YOUR INSTRUCTIONS
Note every line in the entries that contains the string "will", and copy it.

RECORDS SHOWN
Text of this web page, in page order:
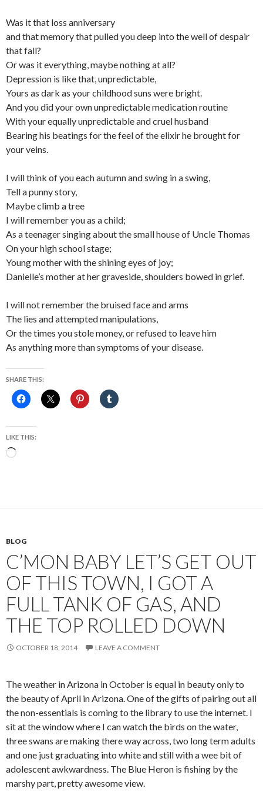
Was it that loss anniversary
and that memory that pulled you deep into the well of despair
that fall?
Or was it everything, maybe nothing at all?
Depression is like that, unpredictable,
Yours as dark as your childhood suns were bright.
And you did your own unpredictable medication routine
With your equally unpredictable and cruel husband
Bearing his beatings for the feel of the elixir he brought for
your veins.
I will think of you each autumn and swing in a swing,
Tell a punny story,
Maybe climb a tree
I will remember you as a child;
As a teenager singing about the small house of Uncle Thomas
On your high school stage;
Young mother with the shining eyes of joy;
Danielle’s mother at her graveside, shoulders bowed in grief.
I will not remember the bruised face and arms
The lies and attempted manipulations,
Or the times you stole money, or refused to leave him
As anything more than symptoms of your disease.
SHARE THIS:
LIKE THIS:
Loading…
BLOG
C’MON BABY LET’S GET OUT
OF THIS TOWN, I GOT A
FULL TANK OF GAS, AND
THE TOP ROLLED DOWN
OCTOBER 18, 2014 LEAVE A COMMENT
The weather in Arizona in October is equal in beauty only to
the beauty of April in Arizona. One of the gifts of pairing out all
the non-essentials is coming to the library to use the internet. I
sit at the window where I can watch the birds on the water,
three swans are making there way across, two long term adults
and one just graduating into white and still with a wee bit of
adolescent awkwardness. The Blue Heron is fishing by the
marshy part, pretty awesome view.
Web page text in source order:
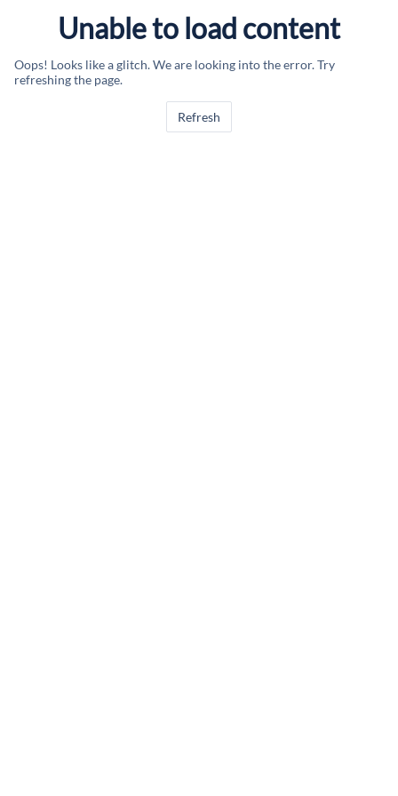
Unable to load content
Oops! Looks like a glitch. We are looking into the error. Try
refreshing the page.
Refresh
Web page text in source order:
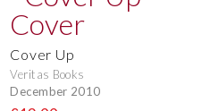
Cover Up
Veritas Books
December 2010
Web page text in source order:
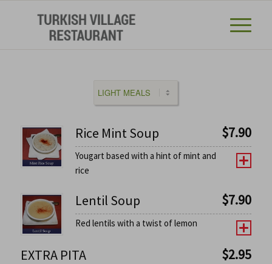
Rice Mint Soup $7.90
Yougart based with a hint of mint and
rice
Lentil Soup $7.90
Red lentils with a twist of lemon
EXTRA PITA $2.95
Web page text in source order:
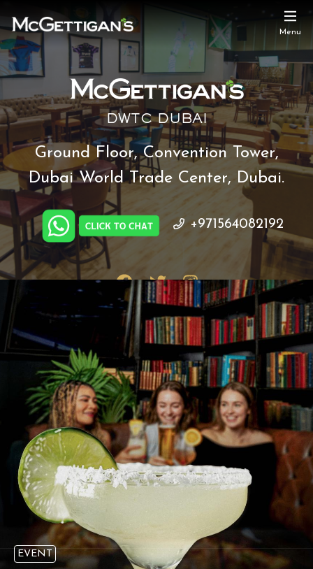
Menu
DWTC DUBAI
Ground Floor, Convention Tower,
Dubai World Trade Center, Dubai.
+971564082192
EVENT
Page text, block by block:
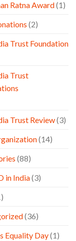
Ratna Award(1)
(2)
Trust Foundation
Trust
Trust Review(3)
(14)
(88)
in India(3)
(36)
Equality Day(1)
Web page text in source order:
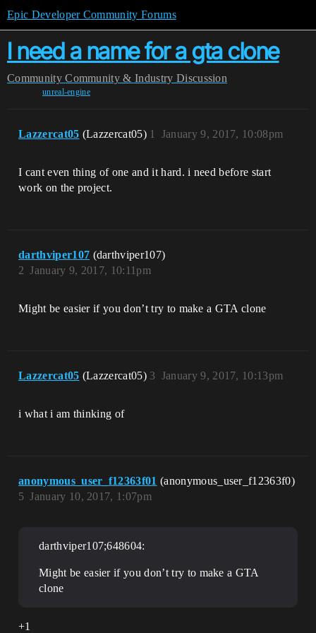
Epic Developer Community Forums
I need a name for a gta clone
Community Community & Industry Discussion
unreal-engine
Lazzercat05 (Lazzercat05) January 9, 2017, 10:08pm
1
I cant even thing of one and it hard. i need before start
work on the project.
darthviper107 (darthviper107)
January 9, 2017, 10:11pm
2
Might be easier if you don’t try to make a GTA clone
Lazzercat05 (Lazzercat05) January 9, 2017, 10:13pm
3
i what i am thinking of
anonymous_user_f12363f01 (anonymous_user_f12363f0)
January 10, 2017, 1:07pm
5
darthviper107;648604:
Might be easier if you don’t try to make a GTA
clone
+1
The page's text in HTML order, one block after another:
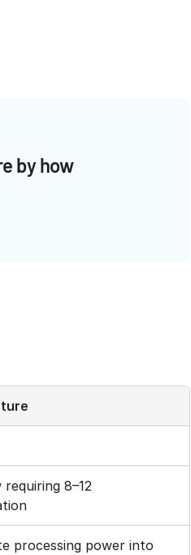
by how
8–12
processing power into
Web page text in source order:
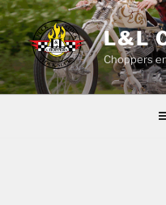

RESPONSE TO THIS EXERCISE
I will think of you each autumn and swing in a swing,
I will remember you as a child;
I will not remember the bruised face and arms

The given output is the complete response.